Table 2 Logistic regression models estimating HPV vaccination initiation and completion among adolescents (n = 9,351)

Discussion

The increase in life expectancy in the 20th century is largely due to improvement in child health care especially curing or preventing infections [15]. Currently in United States, the recommendations focus on 17 vaccine-preventable diseases. This study assessed HPV vaccination rates of adolescents in a central Illinois urban county and surrounding rural areas. We found that adolescents in our study had substantially lower HPV vaccination rates than the national average (initiation: 46.2% vs. 75.1%%) and (completion: 24.7% vs. 58.6%) [12]. The vaccination rates in our study were also lower than the average for the state of Illinois [12]. Additionally, adolescents who resided in rural areas and/or had not completed other adolescent immunizations had lower HPV vaccination rates than their urban counterparts and those who had completed their childhood vaccinations, respectively. Findings suggest the continued need for HPV vaccination interventions, particularly in clinics serving patients residing in rural areas.
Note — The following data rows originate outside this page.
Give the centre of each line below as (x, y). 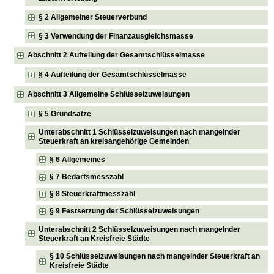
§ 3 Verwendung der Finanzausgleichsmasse (116, 36)
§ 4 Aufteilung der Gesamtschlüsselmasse (113, 75)
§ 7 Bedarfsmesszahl (87, 176)
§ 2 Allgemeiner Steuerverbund (93, 17)
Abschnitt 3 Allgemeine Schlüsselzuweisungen (109, 94)
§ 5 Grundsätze (65, 113)
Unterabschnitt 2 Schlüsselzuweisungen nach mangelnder (140, 229)
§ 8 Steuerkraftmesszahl (93, 194)
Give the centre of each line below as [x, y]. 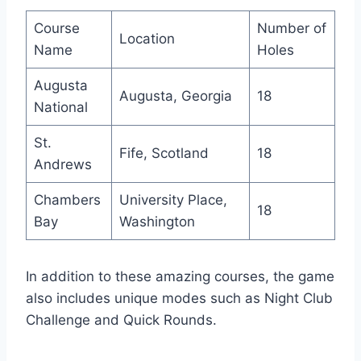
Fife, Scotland [164, 153]
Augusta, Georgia [175, 95]
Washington [157, 221]
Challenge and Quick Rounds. [121, 320]
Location [147, 38]
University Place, [173, 199]
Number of [291, 28]
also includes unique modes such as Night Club [179, 298]
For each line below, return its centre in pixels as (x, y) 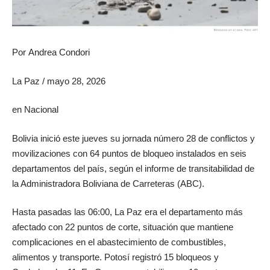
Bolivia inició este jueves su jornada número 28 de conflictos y (133, 138)
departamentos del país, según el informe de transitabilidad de (133, 168)
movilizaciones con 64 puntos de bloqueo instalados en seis (129, 153)
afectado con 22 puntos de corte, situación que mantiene (123, 227)
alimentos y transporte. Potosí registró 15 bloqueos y (115, 257)
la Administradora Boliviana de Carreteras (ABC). (108, 183)
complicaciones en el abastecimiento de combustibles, (119, 242)
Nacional (41, 110)
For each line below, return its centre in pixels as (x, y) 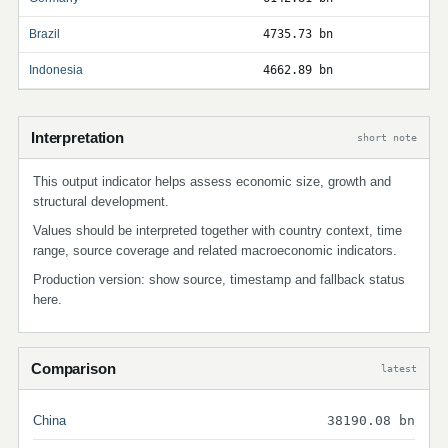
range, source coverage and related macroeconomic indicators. (215, 250)
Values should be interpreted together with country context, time (217, 230)
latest (399, 368)
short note (387, 137)
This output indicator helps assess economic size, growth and (212, 181)
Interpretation (77, 137)
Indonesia (56, 70)
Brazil (44, 34)
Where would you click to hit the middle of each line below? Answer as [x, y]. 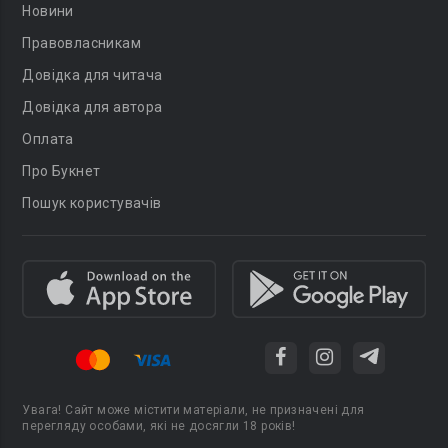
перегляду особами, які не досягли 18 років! [159, 425]
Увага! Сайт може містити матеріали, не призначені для [193, 409]
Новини [48, 11]
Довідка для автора [92, 107]
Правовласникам [82, 43]
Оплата [48, 139]
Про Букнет [61, 171]
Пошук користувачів [92, 203]

We found that compared to adolescents residing in urban counties, those residing in rural counties were less likely to initiate and complete the HPV vaccine series. This finding was consistent with other studies that have reported similar findings [13]. There are many theories on the reasons for differences in vaccination rates between rural and urban areas, however, it is likely due to multiple factors including cost, access to health care, transportation barriers, and parental concerns about vaccines for preventing sexually transmitted illnesses [16,17,18]. The reduction in number of doses require to complete the vaccination might help increase completion rates as it will reduce some of the barriers like transportation issues and access to care.
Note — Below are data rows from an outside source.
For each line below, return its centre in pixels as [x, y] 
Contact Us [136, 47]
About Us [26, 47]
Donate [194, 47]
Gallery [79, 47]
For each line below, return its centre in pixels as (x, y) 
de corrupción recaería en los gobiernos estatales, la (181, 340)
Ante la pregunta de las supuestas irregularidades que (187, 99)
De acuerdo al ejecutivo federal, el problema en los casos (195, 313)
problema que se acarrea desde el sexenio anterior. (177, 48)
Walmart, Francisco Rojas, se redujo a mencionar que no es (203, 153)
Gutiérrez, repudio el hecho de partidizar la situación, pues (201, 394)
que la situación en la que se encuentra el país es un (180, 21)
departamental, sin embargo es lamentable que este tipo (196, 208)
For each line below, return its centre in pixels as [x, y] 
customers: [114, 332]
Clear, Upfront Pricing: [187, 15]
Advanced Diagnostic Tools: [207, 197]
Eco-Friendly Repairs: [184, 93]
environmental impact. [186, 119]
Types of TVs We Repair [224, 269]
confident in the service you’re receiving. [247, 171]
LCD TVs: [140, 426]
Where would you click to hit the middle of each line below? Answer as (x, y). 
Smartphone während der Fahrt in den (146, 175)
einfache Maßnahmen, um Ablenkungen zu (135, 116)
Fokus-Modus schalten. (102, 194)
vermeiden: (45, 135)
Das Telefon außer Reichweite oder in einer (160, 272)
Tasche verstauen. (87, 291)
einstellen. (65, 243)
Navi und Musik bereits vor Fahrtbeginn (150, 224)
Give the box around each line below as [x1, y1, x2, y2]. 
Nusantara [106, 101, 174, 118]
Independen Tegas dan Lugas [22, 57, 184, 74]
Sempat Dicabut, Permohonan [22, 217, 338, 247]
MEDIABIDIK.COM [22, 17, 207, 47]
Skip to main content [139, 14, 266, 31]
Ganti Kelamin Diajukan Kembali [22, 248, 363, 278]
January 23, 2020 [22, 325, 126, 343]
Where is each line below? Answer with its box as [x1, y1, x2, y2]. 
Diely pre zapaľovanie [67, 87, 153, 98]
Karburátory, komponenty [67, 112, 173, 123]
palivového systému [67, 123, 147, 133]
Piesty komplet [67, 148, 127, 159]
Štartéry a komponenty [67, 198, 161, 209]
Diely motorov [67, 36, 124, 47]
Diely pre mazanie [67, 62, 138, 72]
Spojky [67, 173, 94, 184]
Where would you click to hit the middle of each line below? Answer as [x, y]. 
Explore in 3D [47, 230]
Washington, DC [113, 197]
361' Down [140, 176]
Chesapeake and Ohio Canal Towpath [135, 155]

Moreover, adolescents who had not completed hepatitis A, meningococcal, or Tdap vaccines were less likely to initiate and complete the HPV vaccination compared to those that were up to date on those vaccinations. This means adolescents are not receiving all the necessary vaccinations that are recommended, including those required for school (meningococcal and Tdap). It should be noted that HPV and hepatitis A are not required for school. This could be due to lack of parental acceptance of vaccines in general and/or provider recommendation of vaccines including the HPV vaccine. Healthcare providers should take every visit as an opportunity to recommend all the childhood vaccinations for patients who are not up to date.
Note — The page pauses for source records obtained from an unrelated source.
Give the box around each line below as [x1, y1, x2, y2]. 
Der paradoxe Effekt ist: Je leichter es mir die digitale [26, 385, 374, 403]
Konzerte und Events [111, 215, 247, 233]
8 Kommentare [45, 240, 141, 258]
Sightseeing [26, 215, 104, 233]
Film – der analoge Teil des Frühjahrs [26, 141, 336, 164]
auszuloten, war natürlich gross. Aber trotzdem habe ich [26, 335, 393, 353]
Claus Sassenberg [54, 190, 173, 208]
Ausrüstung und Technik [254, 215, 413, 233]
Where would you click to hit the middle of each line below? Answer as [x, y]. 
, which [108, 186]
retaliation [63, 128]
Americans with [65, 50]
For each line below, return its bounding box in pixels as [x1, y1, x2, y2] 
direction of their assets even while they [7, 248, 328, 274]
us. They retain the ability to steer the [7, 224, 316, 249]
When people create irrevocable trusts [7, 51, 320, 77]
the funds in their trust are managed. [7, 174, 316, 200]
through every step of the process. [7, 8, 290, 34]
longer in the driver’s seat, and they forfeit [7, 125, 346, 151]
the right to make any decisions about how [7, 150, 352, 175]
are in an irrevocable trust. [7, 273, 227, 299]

This study has some limitations. First, this study analyzed data from one academic medical center and therefore may not be representative of other areas in the state and nationally. Second, as with many observational studies, there are other variables we could not adjust for such as provider recommendation that could have affected our findings. Third, no causal inference could be made about the findings since this was a cross-sectional study.

Conclusion

We found that HPV vaccination rates among adolescents in central Illinois were very low, and far below the national average as well as the state of Illinois average. In addition, we found that adolescents residing in rural counties were less likely to initiate and complete the HPV vaccine series compared to their urban counterparts. Similarly, adolescents who had not completed other childhood vaccinations (Hep A, Tdap) were less likely to initiate and complete the HPV vaccination compared to those who had completed the series.